Rioja81 · 26/12/2023 20:15

There's a lot of back story that'll take too long. But to summarise, I'm the older sister,arrived with a number of children. Younger sister is single and has recently (a couple of years ago) had some fairly serious health issues. Totally fine now. We get on ok, are a close family but sister and I aren't very close, we are very different characters and there is a lot of 'water under the bridge '.

Because of this water, DH isn't her biggest fan, but he is welcoming to her and was very supportive during her illness etc.

Anyway. We were hosting this year, sister and my parents (they love 5 mins away, she has a room there but lives elsewhere).

Parents hinted that she would like to stay with us Christmas Eve, I said that wouldn't work as we don't have the space. To be honest, we also don't have the kind of 'easy' relaxed relationship where I would want her to stay over if not necessary, I knew that we would all be together from the Sat through till Monday anyway and DH and I could do with time to decompress without her there.

So we have them round on the Saturday for drinks etc, halfway through she asks again if she can stay over (but in a really wheedling tone, it was very obviously done in front of the kids and my parents to make it harder to say no). Again, I say that won't work for us for various logistical reasons.

She got tearful, disappeared for 10 mins or so, then we all carried on. Then she asked me to go elsewhere with her for a chat away from DH etc, and basically had a bit of a tantrum. A lot of tears, and accusations of my being cold, closed off, unsupportive, she might go to her grave without seeing any children opening stockings etc. Eventually I cave, as I always do. DH overhears, and says in front of my parents that this always happens, tears to get her own way.
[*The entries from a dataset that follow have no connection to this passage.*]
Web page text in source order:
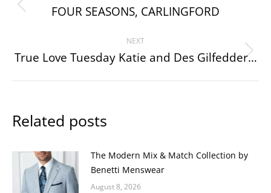
navigation
Previous
FOUR SEASONS, CARLINGFORD
NEXT
Next
True Love Tuesday Katie and Des Gilfedder…
Related posts
The Modern Mix & Match Collection by
Benetti Menswear
August 8, 2026
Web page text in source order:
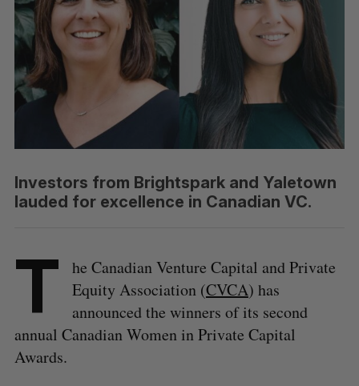
Investors from Brightspark and Yaletown
lauded for excellence in Canadian VC.
T
he Canadian Venture Capital and Private
Equity Association (CVCA) has
announced the winners of its second
annual Canadian Women in Private Capital
Awards.
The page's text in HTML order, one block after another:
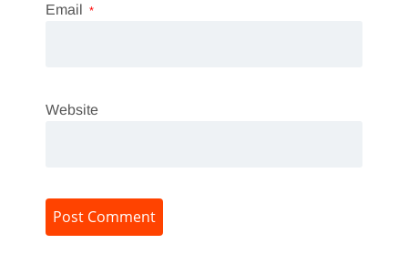
Email *
Website
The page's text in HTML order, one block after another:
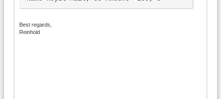
Best regards,
Reinhold
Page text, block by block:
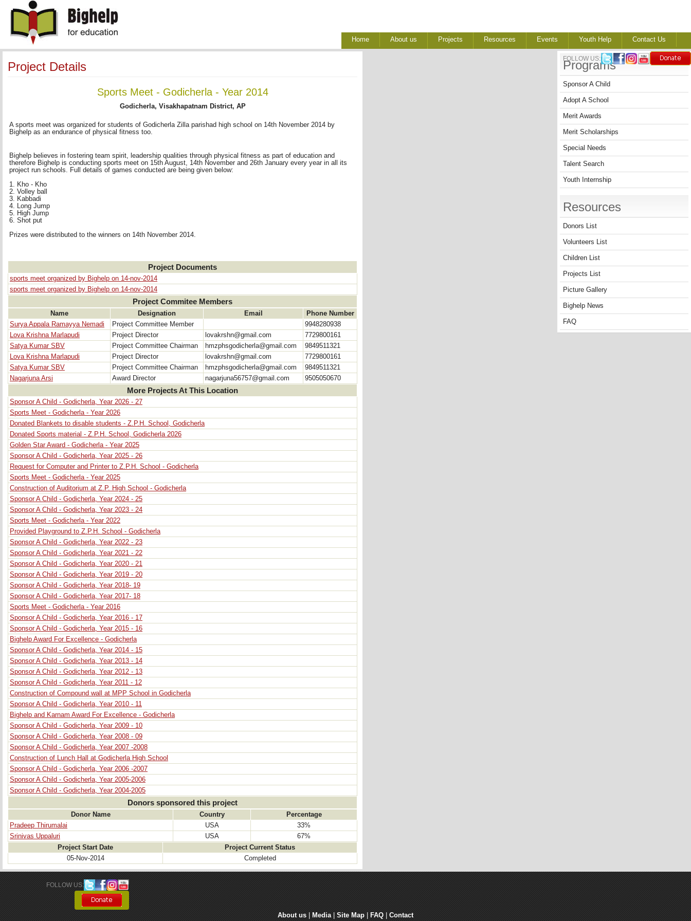
FOLLOW US:
Home About us Projects Resources Events Youth Help Contact Us
Project Details
Sports Meet - Godicherla - Year 2014
Godicherla, Visakhapatnam District, AP
A sports meet was organized for students of Godicherla Zilla parishad high school on 14th November 2014 by
Bighelp as an endurance of physical fitness too.
Bighelp believes in fostering team spirit, leadership qualities through physical fitness as part of education and
therefore Bighelp is conducting sports meet on 15th August, 14th November and 26th January every year in all its
project run schools. Full details of games conducted are being given below:
1. Kho - Kho
2. Volley ball
3. Kabbadi
4. Long Jump
5. High Jump
6. Shot put
Prizes were distributed to the winners on 14th November 2014.
Project Documents
sports meet organized by Bighelp on 14-nov-2014
sports meet organized by Bighelp on 14-nov-2014
Project Commitee Members
Name Designation Email
Phone Number
Surya Appala Ramayya Nemadi
Project Committee Member
9948280938
Lova Krishna Marlapudi
Project Director lovakrshn@gmail.com
7729800161
Satya Kumar SBV
Project Committee Chairman hmzphsgodicherla@gmail.com
9849511321
Lova Krishna Marlapudi
Project Director lovakrshn@gmail.com
7729800161
Satya Kumar SBV
Project Committee Chairman hmzphsgodicherla@gmail.com
9849511321
Nagarjuna Arsi
Award Director nagarjuna56757@gmail.com 9505050670
More Projects At This Location
Sponsor A Child - Godicherla, Year 2026 - 27
Sports Meet - Godicherla - Year 2026
Donated Blankets to disable students - Z.P.H. School, Godicherla
Donated Sports material - Z.P.H. School, Godicherla 2026
Golden Star Award - Godicherla - Year 2025
Sponsor A Child - Godicherla, Year 2025 - 26
Request for Computer and Printer to Z.P.H. School - Godicherla
Sports Meet - Godicherla - Year 2025
Construction of Auditorium at Z.P. High School - Godicherla
Sponsor A Child - Godicherla, Year 2024 - 25
Sponsor A Child - Godicherla, Year 2023 - 24
Sports Meet - Godicherla - Year 2022
Provided Playground to Z.P.H. School - Godicherla
Sponsor A Child - Godicherla, Year 2022 - 23
Sponsor A Child - Godicherla, Year 2021 - 22
Sponsor A Child - Godicherla, Year 2020 - 21
Sponsor A Child - Godicherla, Year 2019 - 20
Sponsor A Child - Godicherla, Year 2018- 19
Sponsor A Child - Godicherla, Year 2017- 18
Sports Meet - Godicherla - Year 2016
Sponsor A Child - Godicherla, Year 2016 - 17
Sponsor A Child - Godicherla, Year 2015 - 16
Bighelp Award For Excellence - Godicherla
Sponsor A Child - Godicherla, Year 2014 - 15
Sponsor A Child - Godicherla, Year 2013 - 14
Sponsor A Child - Godicherla, Year 2012 - 13
Sponsor A Child - Godicherla, Year 2011 - 12
Construction of Compound wall at MPP School in Godicherla
Sponsor A Child - Godicherla, Year 2010 - 11
Bighelp and Karnam Award For Excellence - Godicherla
Sponsor A Child - Godicherla, Year 2009 - 10
Sponsor A Child - Godicherla, Year 2008 - 09
Sponsor A Child - Godicherla, Year 2007 -2008
Construction of Lunch Hall at Godicherla High School
Sponsor A Child - Godicherla, Year 2006 -2007
Sponsor A Child - Godicherla, Year 2005-2006
Sponsor A Child - Godicherla, Year 2004-2005
Donors sponsored this project
Donor Name Country
Percentage
Pradeep Thirumalai
USA
33%
Srinivas Uppaluri
USA
67%
Project Start Date
Project Current Status
05-Nov-2014
Completed
Programs
Sponsor A Child
Adopt A School
Merit Awards
Merit Scholarships
Special Needs
Talent Search
Youth Internship
Resources
Donors List
Volunteers List
Children List
Projects List
Picture Gallery
Bighelp News
FAQ
FOLLOW US:
About us Media| Site Map FAQ Contact
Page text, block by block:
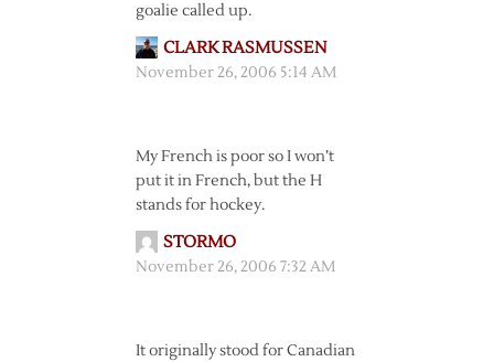
goalie called up.
CLARK RASMUSSEN
November 26, 2006 5:14 AM
My French is poor so I won’t
put it in French, but the H
stands for hockey.
STORMO
November 26, 2006 7:32 AM
It originally stood for Canadian

I beg him to just give in for my sake, as the tension and inevitable recriminations on me are too much to take at Christmas. Which he does, gracefully. Tells her it'll be fine etc.

Dad is looking disapproving (of me), she is still sniffing, telling me I'm not a good big sister etc in effect.
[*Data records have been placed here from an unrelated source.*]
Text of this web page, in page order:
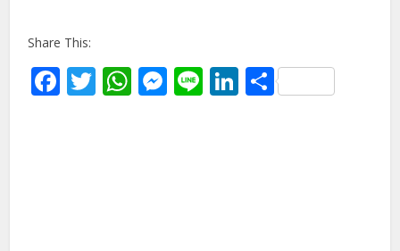
Share This:
Facebook
Twitter
WhatsApp
Messenger
LineLinkedIn
Share
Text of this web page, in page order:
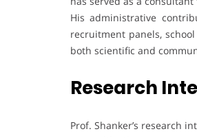
His administrative
recruitment panels,
both scientific and
Research
Prof. Shanker’s research
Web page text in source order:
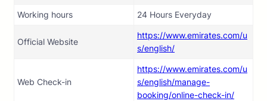
Working hours 24 Hours Everyday
Official Website
https://www.emirates.com/u
s/english/
Web Check-in
https://www.emirates.com/u
s/english/manage-
booking/online-check-in/
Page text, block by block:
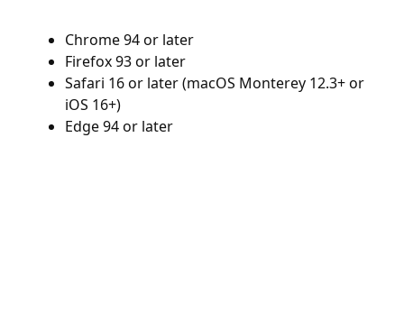
Chrome 94 or later
Firefox 93 or later
Safari 16 or later (macOS Monterey 12.3+ or
iOS 16+)
Edge 94 or later
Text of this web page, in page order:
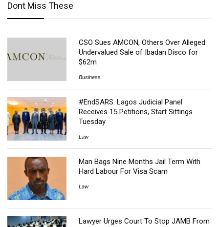
Dont Miss These
CSO Sues AMCON, Others Over Alleged
Undervalued Sale of Ibadan Disco for
$62m
Business
#EndSARS: Lagos Judicial Panel
Receives 15 Petitions, Start Sittings
Tuesday
Law
Man Bags Nine Months Jail Term With
Hard Labour For Visa Scam
Law
Lawyer Urges Court To Stop JAMB From
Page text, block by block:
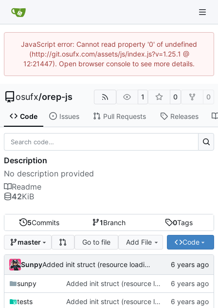
JavaScript error: Cannot read property '0' of undefined
(http://git.osufx.com/assets/js/index.js?v=1.25.1 @
12:21447). Open browser console to see more details.
osufx/orep-js 1 0 0
Code Issues Pull Requests Releases
5Commits 1Branch 0Tags
master Go to file Add File Code
Sunpy Added init struct (resource loading helpers)
sunpy Added init struct (resource loading helpers)
tests Added init struct (resource loading helpers)
Description
No description provided
Readme
42KiB
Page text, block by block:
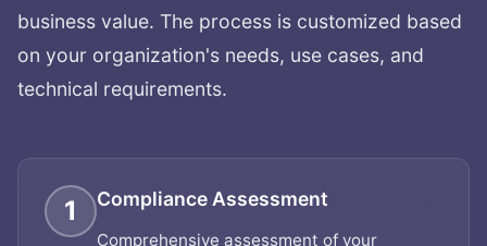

Christmas eve, very tense, feel like shit all day. Eve comes, she says that she won't stay as she can tell she isn't wanted. I suggest coming first thing to join in stockings, which she does.

Day passes ok, the vibe is still very much that we have done her wrong.

So today we are doing our own thing, she goes home. DH and I decide last minute to take kids to a boxing day thing in the morning. She hears, sends a sarky text message along the lines of "thanks so much for my invitation etc". And then asks whether "all that tension yesterday was all because her emotions were triggered 🤷"

I am so in the FOG in this relationship that I don't know whether I am a bad sister, DH is a bad BIL or whether her behaviour is unreasonable. I'm not strong enough for AIBU as this pattern has been a regular occurrence in my life. What do you all think?

Parents are being very short with me today so I think I'm on the naughty list there too.

OP posts:
mouldyfalafel · 29/12/2023 08:39

@Rioja81 Spot on. He wants a reaction, just like your sister. He wants you to go running to him all upset that his withdrawal of interaction has had the desired effect. What he wants more than anything now is for you to be all "OMG dad, I'm so sorry, are you upset with me?" so then he can dole out his punishment and castigation for you not bowing to his wants.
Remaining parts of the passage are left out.